I'll post some pics when I find them.
Thursday, 12 February 2009
The sheer range of exciting and diverse albums picked by you, the readers, told a story of a thousand words and indicated that as we venture further into a nanny state where we are constantly told what to wear, eat, listen to and watch.. Your taste in music is utterly dependent on no one but yourself and that is, in no uncertain terms, a marvellous thing.
Maybe it’s because music is so accessible now but the success of some albums by bands rarely given the light of day by the most cloth-eared of publications shows that we’re constantly striving for that something new, untested and forward thinking.
‘Saint Dymphna’ by Gang Gang Dance coming in at number two is a prime example as is the emergence of Abe Vigoda’s ‘Skeleton’ at number three. The fact Abe Vigoda have only emerged in the past 6 months due to the success of a community centre in LA shows how far and wide we’re searching for good music.
Of course the likes of Kings Of Leon, Elbow, TV On The Radio and Radiohead frequenting our list is obvious but they are, in their own right, good solid albums and fully deserve to grace any list published in the past month or so.
One trend that was evident throughout 2008 was that all the best music was made by our friends over the pond. Vampire Weekend, MGMT, Fleet Foxes, Santogold and White Denim were just a few of many that not only made our list but lists of publications on both sides of the Atlantic.
Just as pant wetting though was the goings on in a local community centre situated in downtown LA. ‘The Smell’ unequivocally produced the most exciting, hip and awe-inspiring scene this side of the Twentieth century.

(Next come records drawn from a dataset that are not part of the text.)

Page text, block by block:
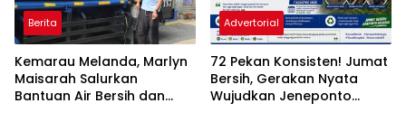
Berita
Kemarau Melanda, Marlyn
Maisarah Salurkan
Bantuan Air Bersih dan
Advertorial
72 Pekan Konsisten! Jumat
Bersih, Gerakan Nyata
Wujudkan Jeneponto
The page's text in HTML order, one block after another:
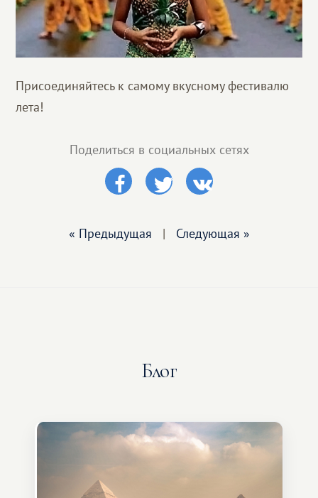
Присоединяйтесь к самому вкусному фестивалю
лета!
Поделиться в социальных сетях
« Предыдущая | Следующая »
Блог
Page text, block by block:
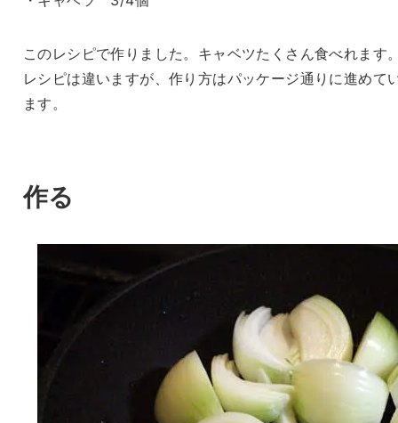
このレシピで作りました。キャベツたくさん食べれます
レシピは違いますが、作り方はパッケージ通りに進めて
ます。
作る
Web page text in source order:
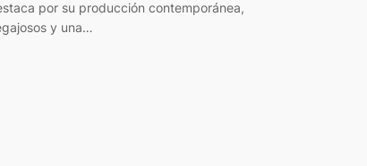
por su producción contemporánea,
y una…
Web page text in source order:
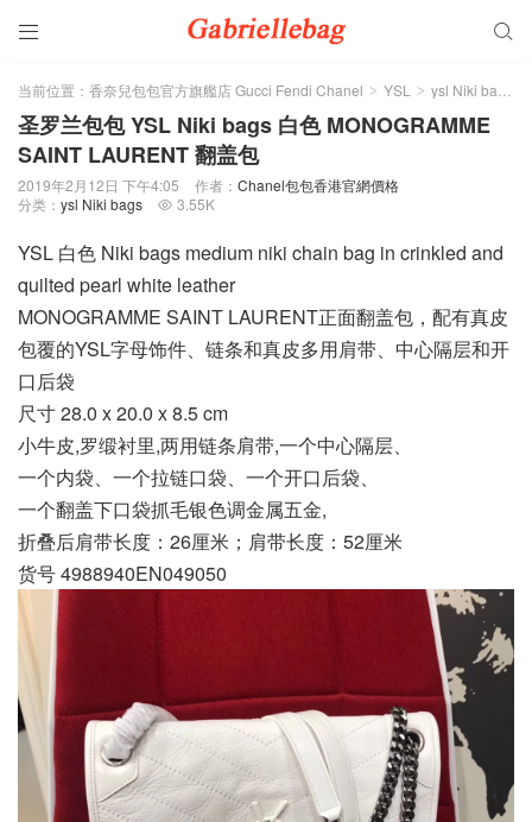
 
当前位置： 香奈兒包包官方旗艦店 Gucci Fendi Chanel > YSL > ysl Niki bags
圣罗兰包包 YSL Niki bags 白色 MONOGRAMME
SAINT LAURENT 翻盖包
2019年2月12日 下午4:05 作者： Chanel包包香港官網價格
分类： ysl Niki bags  3.55K
YSL 白色 Niki bags medium niki chain bag in crinkled and
quilted pearl white leather
MONOGRAMME SAINT LAURENT正面翻盖包，配有真皮
包覆的YSL字母饰件、链条和真皮多用肩带、中心隔层和开
口后袋
尺寸 28.0 x 20.0 x 8.5 cm
小牛皮,罗缎衬里,两用链条肩带,一个中心隔层、
一个内袋、一个拉链口袋、一个开口后袋、
一个翻盖下口袋抓毛银色调金属五金,
折叠后肩带长度：26厘米；肩带长度：52厘米
货号 4988940EN049050
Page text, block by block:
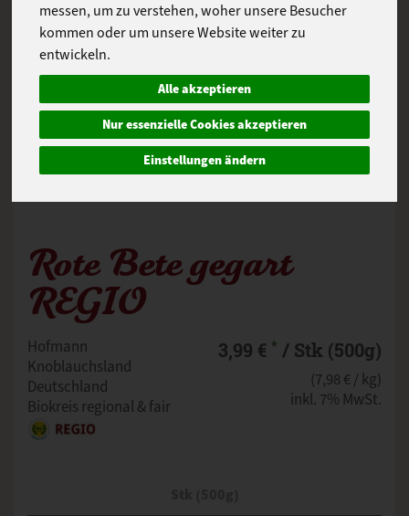
messen, um zu verstehen, woher unsere Besucher
kommen oder um unsere Website weiter zu
entwickeln.
Alle akzeptieren
Nur essenzielle Cookies akzeptieren
Einstellungen ändern
Rote Bete gegart
REGIO
Hofmann
Knoblauchsland
Deutschland
Biokreis regional & fair
3,99 € * / Stk (500g)
(7,98 € / kg)
inkl. 7% MwSt.
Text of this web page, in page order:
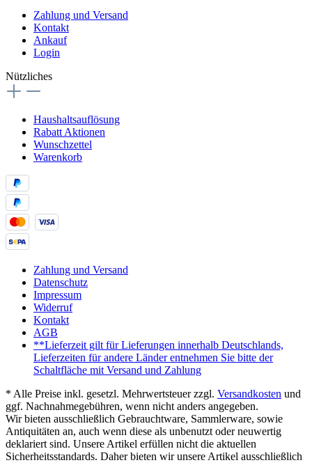
Zahlung und Versand
Kontakt
Ankauf
Login
Nützliches
Haushaltsauflösung
Rabatt Aktionen
Wunschzettel
Warenkorb
Zahlung und Versand
Datenschutz
Impressum
Widerruf
Kontakt
AGB
**Lieferzeit gilt für Lieferungen innerhalb Deutschlands,
Lieferzeiten für andere Länder entnehmen Sie bitte der
Schaltfläche mit Versand und Zahlung
* Alle Preise inkl. gesetzl. Mehrwertsteuer zzgl. Versandkosten und
ggf. Nachnahmegebühren, wenn nicht anders angegeben.
Wir bieten ausschließlich Gebrauchtware, Sammlerware, sowie
Antiquitäten an, auch wenn diese als unbenutzt oder neuwertig
deklariert sind. Unsere Artikel erfüllen nicht die aktuellen
Sicherheitsstandards. Daher bieten wir unsere Artikel ausschließlich
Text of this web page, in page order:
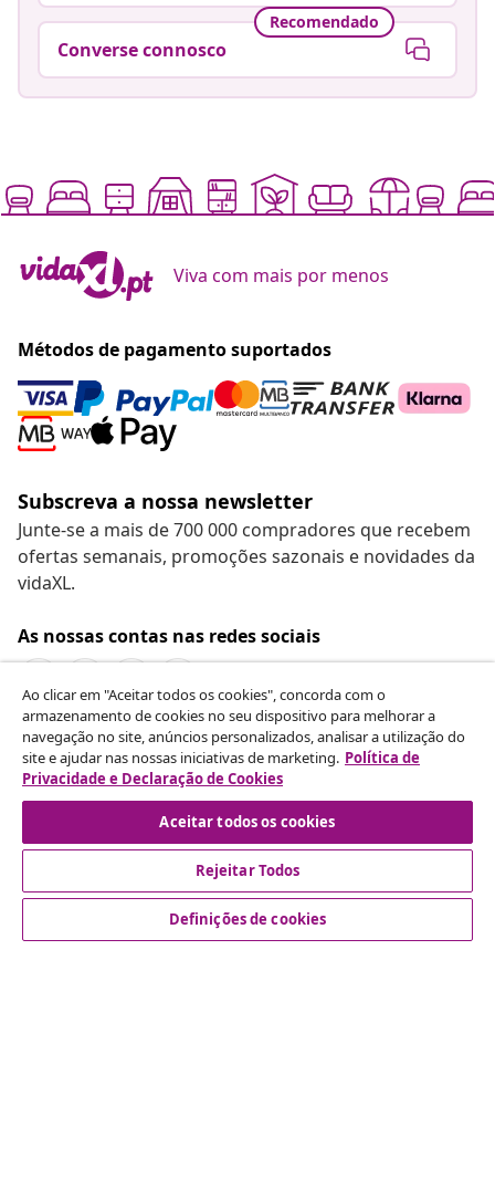
Recomendado
Converse connosco
Viva com mais por menos
Métodos de pagamento suportados
Subscreva a nossa newsletter
Junte-se a mais de 700 000 compradores que recebem
ofertas semanais, promoções sazonais e novidades da
vidaXL.
As nossas contas nas redes sociais
Rescindir o contrato
Envie um pedido de rescisão da sua encomenda.
Rescindir o contrato
Atendimento ao cliente
Ao clicar em "Aceitar todos os cookies", concorda com o
armazenamento de cookies no seu dispositivo para melhorar a
navegação no site, anúncios personalizados, analisar a utilização do
site e ajudar nas nossas iniciativas de marketing. Política de
Privacidade e Declaração de Cookies
Aceitar todos os cookies
Rejeitar Todos
Definições de cookies

Existing on a foundation of volunteers of all ages and a spirit of innovation and creativity up-held by everyone from the bands to the doormen via the vegan stall venders to the sound engineers. The Smell sprang to prominence in 2008 as a hub of magnificence and excellence showcasing a rosta of bands so good it made the Old Blue Last look like a breeding ground for the next Wombats.
Of the bands hitting up Hollywood three emerged as the main pretenders. Abe Vigoda, No Age and Mika Miko all made music fresher than any released before them. Check out the blog this weekend for an article that I wrote for Seven over the festive period dedicated to the The Smell and all it’s wonder.

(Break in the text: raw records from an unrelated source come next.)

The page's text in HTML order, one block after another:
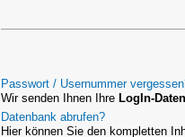
Passwort / Usernummer
Wir senden Ihnen Ihre LogIn-Daten
Datenbank abrufen?
Hier können Sie den kompletten
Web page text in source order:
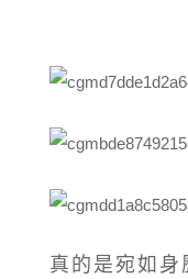
真的是宛如
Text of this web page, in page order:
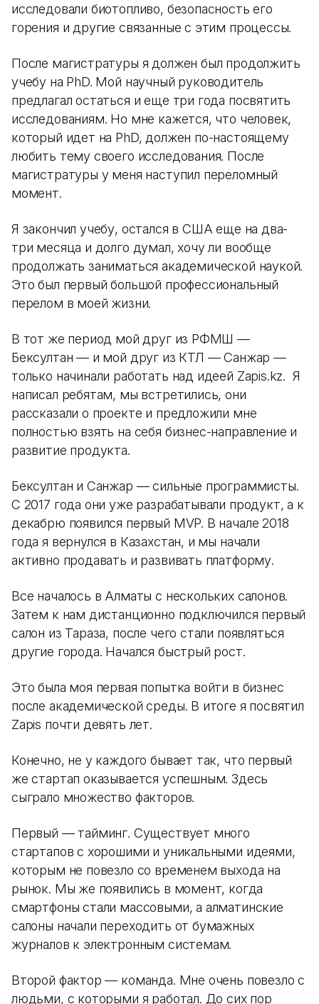
исследовали биотопливо, безопасность его
горения и другие связанные с этим процессы.
После магистратуры я должен был продолжить
учебу на PhD. Мой научный руководитель
предлагал остаться и еще три года посвятить
исследованиям. Но мне кажется, что человек,
который идет на PhD, должен по-настоящему
любить тему своего исследования. После
магистратуры у меня наступил переломный
момент.
Я закончил учебу, остался в США еще на два-
три месяца и долго думал, хочу ли вообще
продолжать заниматься академической наукой.
Это был первый большой профессиональный
перелом в моей жизни.
В тот же период мой друг из РФМШ —
Бексултан — и мой друг из КТЛ — Санжар —
только начинали работать над идеей Zapis.kz. Я
написал ребятам, мы встретились, они
рассказали о проекте и предложили мне
полностью взять на себя бизнес-направление и
развитие продукта.
Бексултан и Санжар — сильные программисты.
С 2017 года они уже разрабатывали продукт, а к
декабрю появился первый MVP. В начале 2018
года я вернулся в Казахстан, и мы начали
активно продавать и развивать платформу.
Все началось в Алматы с нескольких салонов.
Затем к нам дистанционно подключился первый
салон из Тараза, после чего стали появляться
другие города. Начался быстрый рост.
Это была моя первая попытка войти в бизнес
после академической среды. В итоге я посвятил
Zapis почти девять лет.
Конечно, не у каждого бывает так, что первый
же стартап оказывается успешным. Здесь
сыграло множество факторов.
Первый — тайминг. Существует много
стартапов с хорошими и уникальными идеями,
которым не повезло со временем выхода на
рынок. Мы же появились в момент, когда
смартфоны стали массовыми, а алматинские
салоны начали переходить от бумажных
журналов к электронным системам.
Второй фактор — команда. Мне очень повезло с
людьми, с которыми я работал. До сих пор
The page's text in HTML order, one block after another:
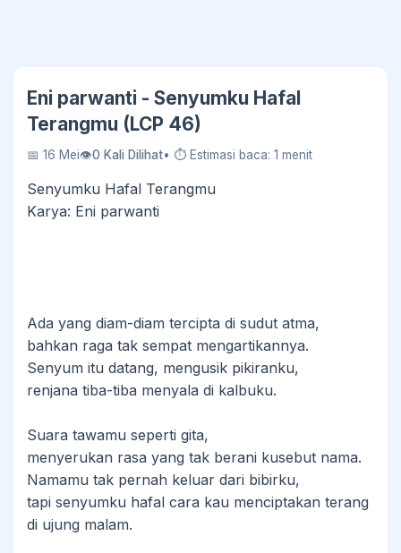
Eni parwanti - Senyumku Hafal
Terangmu (LCP 46)
📅 16 Mei👁0 Kali Dilihat• ⏱ Estimasi baca: 1 menit
Senyumku Hafal Terangmu
Karya: Eni parwanti
Ada yang diam-diam tercipta di sudut atma,
bahkan raga tak sempat mengartikannya.
Senyum itu datang, mengusik pikiranku,
renjana tiba-tiba menyala di kalbuku.
Suara tawamu seperti gita,
menyerukan rasa yang tak berani kusebut nama.
Namamu tak pernah keluar dari bibirku,
tapi senyumku hafal cara kau menciptakan terang
di ujung malam.

As for 2009? Well if a chat with a A&R man for Rough Trade records was anything to go by then all the right noises will once again come from the US.
While some publications cling to the tailcoats of doom mongers White Lies and the shoulder pads of 80’s obsessed La Roux. Those with just an ounce of class will realise the DIY ethics of Micachu and The Shapes, let’s Wrestle and Televised Crimewave are where it’s at. Although, the fact it took me 20 minutes to even come up with those says it all.
The States however have Women, Wetdog, Telepathe and King Khan and the BBQ Show to name but a fucking Trillion to make your knees go all wibbaly wobbly. It’s not fair is it? But you shouldn’t give a shit. You’ll still get to hear em and I’ll put my hat on them smashing up our shores throughout the year.
So what you need to do is keep checking the blog for our definitive guide to the best British and American bands to make sexy noises in your ear ‘oles this year. HIGH FIVES YA'LL!!
Tuesday, 10 February 2009
I spent mine mostly holed up indoors. Log fire, Sailor Jerry's, Articulate, crossword, Playstation and (to get to the point) DVD player.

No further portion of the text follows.